As I’ve written before on this blog, An event is a broadcast, triggered by a system when something happens in its business domain that it wants to tell the outside world. The language of the broadcast is the business domain language of the publisher. Other systems that are interested in learning about these events have to subscribe to the broadcast and interpret the publisher’s domain language to act on it. However, even though the publisher is not explicitly aware of who is consuming his event, the mere fact that there is an externally accessible event stream make it a part of the publisher’s public interface and any change to event structure or meaning should follow the same change management protocols as changes to synchronous APIs.

Message/Command/Notification

A message represents directed asynchronous communication from one system to another and is typically expressed as a command (a “do-this” message), which is why “message” and command” are often used interchangeably. Since the communication is peer to peer, this is essentially the asynchronous version of a request-repsonse interaction and similar failure handling semantics can be employed (retries after sometime by re-sending the message, idempotency in the consumer etc.)

Query

This is a lesser used pattern in messaging – one where a system requests (queries) data from a remote system by sending a query over a queue. I have only encountered this pattern in orchestration scenarios using workflow orchestration tools like Camunda, JBPM etc to implement workflows for stitching together data and actions across multiple services.

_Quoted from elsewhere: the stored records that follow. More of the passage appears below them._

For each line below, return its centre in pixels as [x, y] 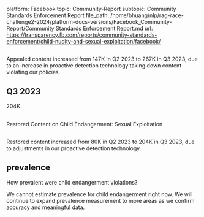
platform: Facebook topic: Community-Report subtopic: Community [91, 9]
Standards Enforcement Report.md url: [104, 28]
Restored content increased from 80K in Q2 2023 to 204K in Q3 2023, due [100, 142]
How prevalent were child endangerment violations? [72, 182]
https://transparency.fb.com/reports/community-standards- [82, 35]
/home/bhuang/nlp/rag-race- [147, 15]
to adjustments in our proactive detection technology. [74, 148]
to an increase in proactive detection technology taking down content [94, 66]
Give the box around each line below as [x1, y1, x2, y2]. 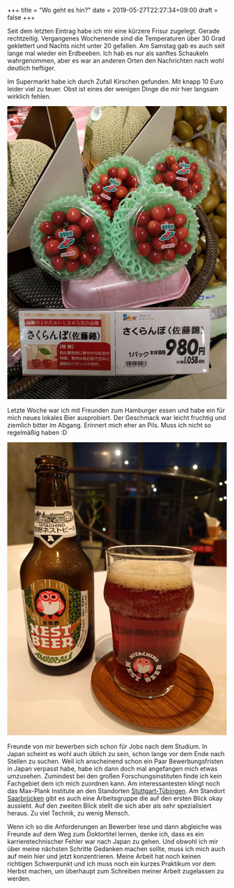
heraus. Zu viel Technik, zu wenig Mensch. [7, 809, 130, 817]
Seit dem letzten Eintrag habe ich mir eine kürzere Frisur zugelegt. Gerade [7, 27, 220, 35]
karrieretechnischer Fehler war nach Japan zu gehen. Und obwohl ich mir [7, 837, 219, 845]
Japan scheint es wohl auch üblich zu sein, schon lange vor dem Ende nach [7, 750, 225, 758]
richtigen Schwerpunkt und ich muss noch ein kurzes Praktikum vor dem [7, 859, 216, 868]
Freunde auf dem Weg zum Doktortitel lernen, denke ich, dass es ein [7, 830, 204, 838]
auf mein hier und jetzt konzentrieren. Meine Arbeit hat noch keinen [7, 852, 201, 860]
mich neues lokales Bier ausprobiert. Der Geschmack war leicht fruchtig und [7, 414, 226, 421]
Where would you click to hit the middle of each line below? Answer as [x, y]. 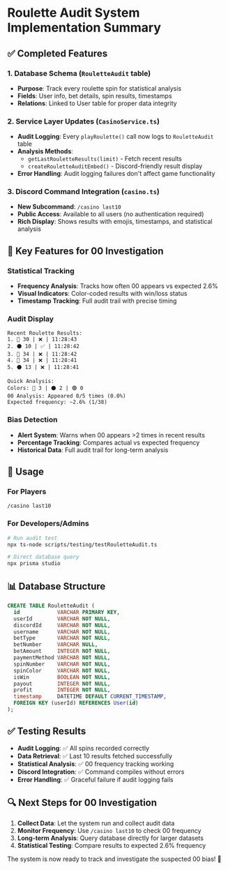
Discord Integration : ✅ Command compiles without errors [101, 772]
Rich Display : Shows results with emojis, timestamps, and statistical [115, 222]
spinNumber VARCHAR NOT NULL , [62, 664]
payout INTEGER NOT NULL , [62, 684]
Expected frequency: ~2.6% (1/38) [58, 403]
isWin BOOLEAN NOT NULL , [62, 677]
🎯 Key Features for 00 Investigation [85, 251]
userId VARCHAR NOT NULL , [62, 619]
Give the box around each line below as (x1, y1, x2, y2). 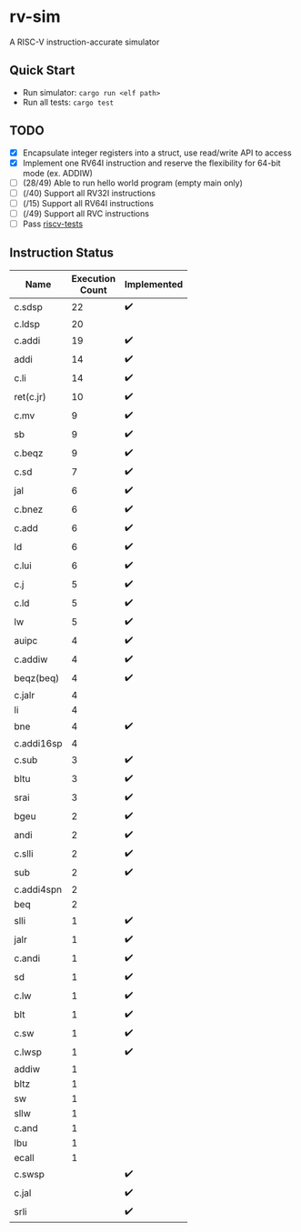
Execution (71, 272, 116, 285)
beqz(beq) (14, 672, 60, 685)
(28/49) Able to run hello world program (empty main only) (22, 177, 244, 188)
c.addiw (14, 653, 48, 666)
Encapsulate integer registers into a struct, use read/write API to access (22, 147, 293, 158)
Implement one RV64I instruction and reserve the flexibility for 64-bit (22, 157, 281, 168)
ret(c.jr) (14, 391, 47, 404)
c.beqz (14, 447, 44, 460)
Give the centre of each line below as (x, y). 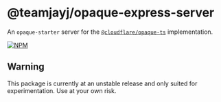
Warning (26, 67)
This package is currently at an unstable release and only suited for (102, 83)
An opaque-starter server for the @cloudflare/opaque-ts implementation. (110, 32)
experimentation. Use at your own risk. (62, 90)
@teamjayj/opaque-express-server (111, 13)
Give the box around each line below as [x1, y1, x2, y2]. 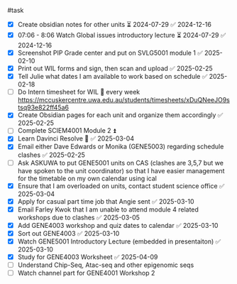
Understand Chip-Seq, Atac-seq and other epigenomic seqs [17, 261, 194, 269]
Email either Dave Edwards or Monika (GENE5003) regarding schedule [17, 142, 224, 151]
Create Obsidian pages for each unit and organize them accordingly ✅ [17, 111, 224, 119]
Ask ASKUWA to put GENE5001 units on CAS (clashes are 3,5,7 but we [17, 158, 224, 167]
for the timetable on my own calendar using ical [17, 174, 158, 182]
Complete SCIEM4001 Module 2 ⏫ [17, 126, 116, 135]
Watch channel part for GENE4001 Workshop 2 [17, 269, 155, 278]
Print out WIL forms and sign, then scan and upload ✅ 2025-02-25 [17, 64, 213, 73]

We may have a use-case to get data from one service and then invoke another service per-element of the retrieved data. The second piece is clearly a candidate for a message/command style interaction, but what about the first. Usually we would invoke a synchronous API on the first service to get the data. However, this suffers from well known brittleness of temporal coupling. However, if the workflow system were stateful, we could issue an asynchronous query (tagged with a unique id) to the first service and pause the workflow. The service would then respond back (also asynchronously) with the outcome of the query and maintaining the original id. The workflow system can now map the incoming response with the open request. This is a message style system (“do-search” request/response) which can scale significantly better.

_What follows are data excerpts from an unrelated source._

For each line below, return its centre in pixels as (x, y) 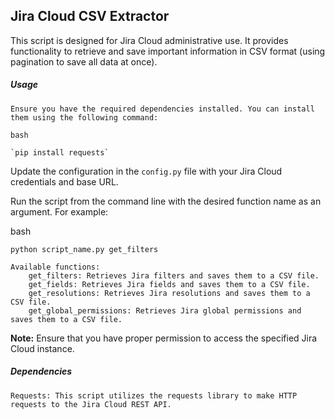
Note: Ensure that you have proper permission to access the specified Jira (164, 338)
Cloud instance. (42, 348)
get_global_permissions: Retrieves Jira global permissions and (165, 310)
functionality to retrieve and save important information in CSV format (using (168, 51)
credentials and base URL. (64, 181)
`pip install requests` (60, 152)
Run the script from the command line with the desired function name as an (166, 201)
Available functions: (55, 267)
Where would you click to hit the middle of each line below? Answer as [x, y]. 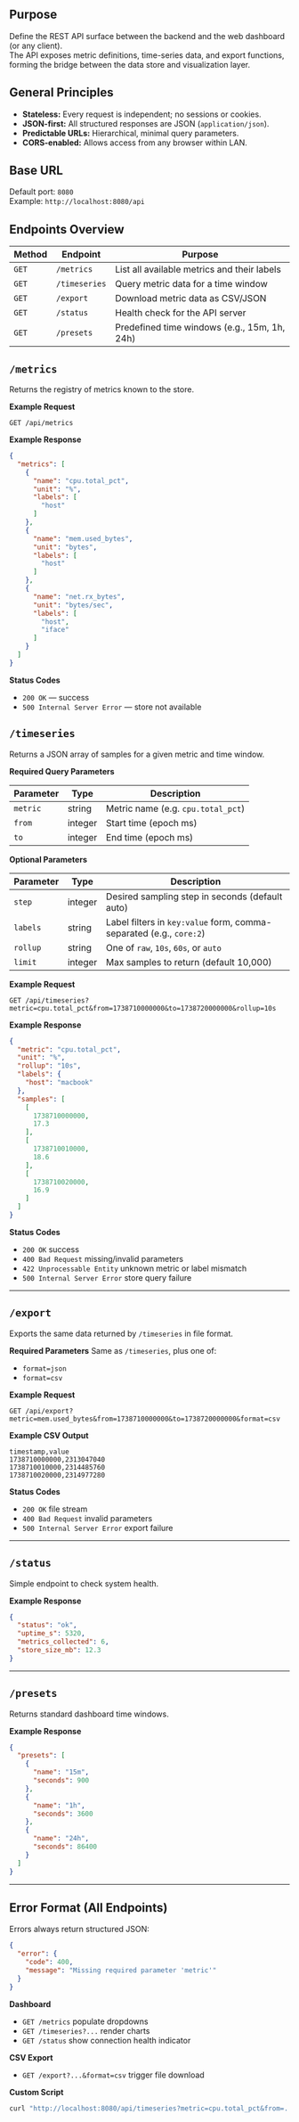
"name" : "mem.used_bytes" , [83, 538]
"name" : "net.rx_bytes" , [79, 596]
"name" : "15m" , [61, 1773]
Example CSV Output [49, 1435]
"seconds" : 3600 [63, 1814]
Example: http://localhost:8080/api [77, 201]
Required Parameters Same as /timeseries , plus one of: [113, 1350]
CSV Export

Another flavour of this is encountered in building actor model based systems. There this pattern is even more explicit because actors can only interact via messaging, and they are necessarily stateful. A workflow composed of actors is therefore stateful and asynchronous by definition. What if one actor wants another actor to give it some data. Ideally, we would not have this dependency among independent actors, but let’s say it can’t be removed.

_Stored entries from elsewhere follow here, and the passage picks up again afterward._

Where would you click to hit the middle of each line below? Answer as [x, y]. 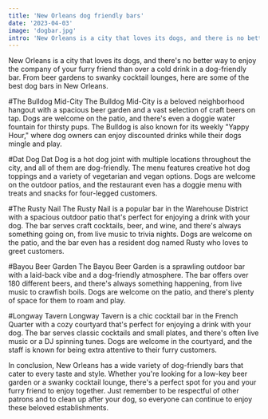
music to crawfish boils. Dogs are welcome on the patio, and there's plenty [131, 292]
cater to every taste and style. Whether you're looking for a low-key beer [128, 374]
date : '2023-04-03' [41, 23]
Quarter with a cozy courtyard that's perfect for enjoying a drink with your [130, 325]
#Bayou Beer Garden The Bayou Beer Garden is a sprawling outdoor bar [127, 267]
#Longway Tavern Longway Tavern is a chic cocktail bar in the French [123, 316]
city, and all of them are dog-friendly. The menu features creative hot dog [129, 168]
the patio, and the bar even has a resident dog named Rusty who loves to [128, 243]
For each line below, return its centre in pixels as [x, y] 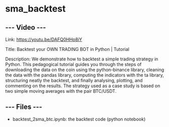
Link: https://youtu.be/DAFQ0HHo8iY [44, 39]
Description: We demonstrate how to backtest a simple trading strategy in [82, 59]
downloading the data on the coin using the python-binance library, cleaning [85, 70]
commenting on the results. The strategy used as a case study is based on [83, 86]
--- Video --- [26, 27]
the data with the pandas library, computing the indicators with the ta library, [84, 75]
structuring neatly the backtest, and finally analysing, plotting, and [74, 80]
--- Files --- [24, 107]

In Akka, we would use the “ask” pattern for this, which is nothing but an asynchronous message sent to the second actor with the first actor waiting for response. The second actor responds with a direct message to the first actor containing the required data.

Conclusion

This covers the exact concepts of messaging architectures. These words have a specific meaning, work in specific ways, and result in very different architectural outcomes. Having this specificity in our heads helps in making clearer decisions about what an emitted “record” is expected to achieve. I’ve seen teams emit generic business events 5 times with slightly different syntax to onboard 5 different use-cases when in fact a single event would have sufficed. I’ve worked in teams that refused to build P2P messages because they had an event stream and everything had to be done via that. A thing often becomes what you keep calling it, and I believe having an explicit understanding of messaging paradigms helps us build better systems with clearer responsibilities.